ELLE: I can't help but feel that he has to be something of a sociopath for going on 20/20 and so vehemently denying he fathered the baby.

BM: It's in politicians' default mode to always lie about something like that because it's such a deal breaker with the American public. It shouldn't be. We should be more like France or some sophisticated European country. Clinton's first instinct, too, was deny deny deny. But that's a gamble, because if the truth does come out and you're shown to be a liar—then you're really gone.

ELLE: Knowing Edwards a bit, did it disappoint you?

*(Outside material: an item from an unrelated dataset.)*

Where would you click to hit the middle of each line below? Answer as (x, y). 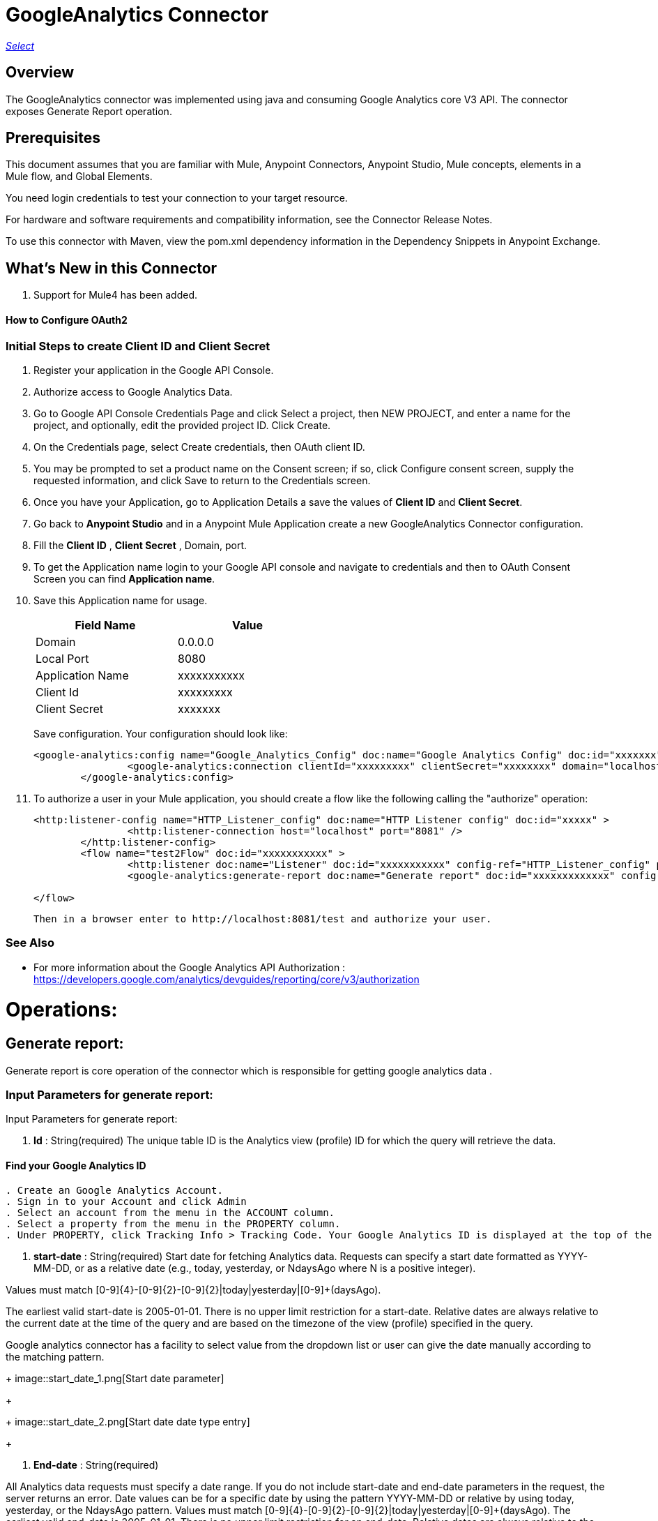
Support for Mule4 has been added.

BM: Way less than most Americans were disappointed by it. I find America to be such a childish nation when it comes to its puritanical sexual views. Let me tell you something. John Edwards and Eliot Spitzer are two guys that the Democratic party and the country could really use right now. Edwards' big issue was poverty in America. And Eliot Spitzer was the Sheriff of Wall Street. And why did they get drummed out? Because they got their winkie dinks caught in the cookie jar. So what! When so many people in this country face the same issues, it's so hypocritical to say these guys can't be in public life. I understand it's not admirable to cheat on your wife, but the question that I've always asked about someone who's been married a long time and who gets caught cheating on his wife is, What do you want this person to do? To me, there are only a few alternatives. One: cheat. Two: dump your wife and marry a trophy wife. Is that really better? The third option seems to be, just suck it up and suffer. You haven't had sex with your wife in years, so you should just go through your life in this sexless, miserable existence. None of these are good options, but to me it's unrealistic to think the "suck it up and lead a sexless life' option is ever going to happen.

ELLE: Please speculate on the lovemaking styles of fellow broadcasters Glenn Beck and Sean Hannity.

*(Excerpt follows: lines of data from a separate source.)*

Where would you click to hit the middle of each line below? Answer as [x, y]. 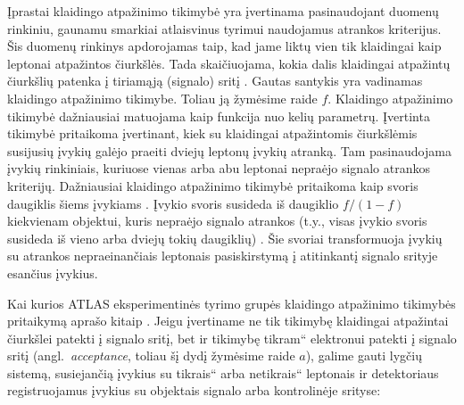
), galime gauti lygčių [364, 355]
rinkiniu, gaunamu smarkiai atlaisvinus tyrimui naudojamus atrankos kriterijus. [224, 28]
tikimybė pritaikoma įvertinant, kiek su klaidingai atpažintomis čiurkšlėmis [212, 133]
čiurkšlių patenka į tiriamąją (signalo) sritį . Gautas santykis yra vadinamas [215, 81]
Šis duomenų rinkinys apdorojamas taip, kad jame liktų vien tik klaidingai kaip [224, 46]
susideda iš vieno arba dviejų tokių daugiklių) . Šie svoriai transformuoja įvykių [225, 238]
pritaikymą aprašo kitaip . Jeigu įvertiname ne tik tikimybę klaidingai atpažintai [228, 321]
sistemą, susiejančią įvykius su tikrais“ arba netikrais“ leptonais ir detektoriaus [223, 372]
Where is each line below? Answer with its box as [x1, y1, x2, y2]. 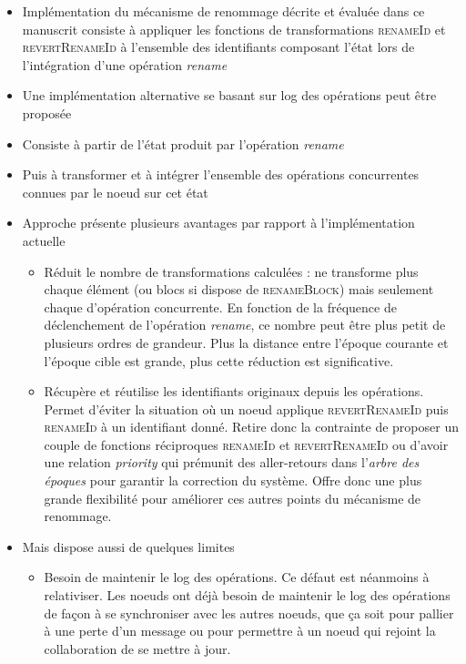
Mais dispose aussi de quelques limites [22, 536, 235, 556]
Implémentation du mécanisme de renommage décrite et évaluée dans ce [22, 2, 425, 20]
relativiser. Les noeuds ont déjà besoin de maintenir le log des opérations [44, 586, 451, 605]
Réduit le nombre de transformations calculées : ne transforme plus [44, 261, 419, 281]
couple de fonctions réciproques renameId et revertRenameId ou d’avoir [44, 434, 449, 454]
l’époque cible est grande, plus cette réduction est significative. [44, 351, 394, 370]
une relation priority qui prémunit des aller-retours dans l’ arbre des [44, 453, 420, 472]
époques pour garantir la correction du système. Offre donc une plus [44, 471, 422, 490]
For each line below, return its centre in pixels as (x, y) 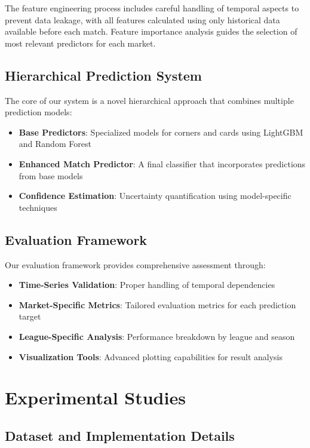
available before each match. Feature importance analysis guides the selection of (151, 31)
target (30, 316)
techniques (38, 207)
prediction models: (39, 112)
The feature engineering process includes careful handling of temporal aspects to (152, 8)
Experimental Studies (95, 398)
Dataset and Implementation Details (120, 435)
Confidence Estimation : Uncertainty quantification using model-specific (155, 196)

BM: Whatever goes on in the minds of these conservatives sexually is driven so deep underground that when it does finally surface, it's usually a lot weirder than what normal people do. Hannity criticizes me for being a libertarian but secretly wishes he were me. What a man thinks about when he masturbates tells you more about who he is than anything. I think what you'd see in the minds of both these guys would make you want to put a bullet past your tongue.

ELLE: On your show, you created an uproar among so-called “lactivists.” When discussing the breastfeeding mother asked to cover herself by an Applebee’s waitress, you compared breastfeeding to public masturbation. Would you have had an issue if she’d covered herself?

BM: Not as much of an issue. But the idea that my mother would have ever breastfed me in public is unimaginable.

ELLE: You do realize babies need to eat every couple hours.

BM: Is it a big deal? No. But don’t they have changing rooms and bathrooms?

ELLE: You’ve always denied rumors that you and your verbal sparring partner, Ann Coulter, ever dated. But you once called her “a witty drinking companion,” which made me wonder whether you two had perhaps enjoyed a drunken tumble?

BM: That’s ridiculous. Somebody being witty has no effect on if I want to sleep with them. I don’t think I got laid during my first two years at Cornell, and even then, when I was horniest, I never went to bed with an unattractive woman because I was drunk. My method was to go home, masturbate, and plot to get better women.

ELLE: This seems like a non-denial denial.

BM: Believe me, I have never slept with Ann Coulter. I couldn’t go to bed with someone as politically abhorrent. First of all, conservatives are conservative sexually, and I don’t think they even have casual sex. I have no idea how James Carville and Mary Matalin do it.

ELLE: Conservatives are all sexually conservative? Hooey. I bet there are some latex outfits in Mary Matalin’s closet.

BM: I agree. But I’ve never wanted any of that tying-up stuff. I would never want a woman’s hands tied. I want them on me.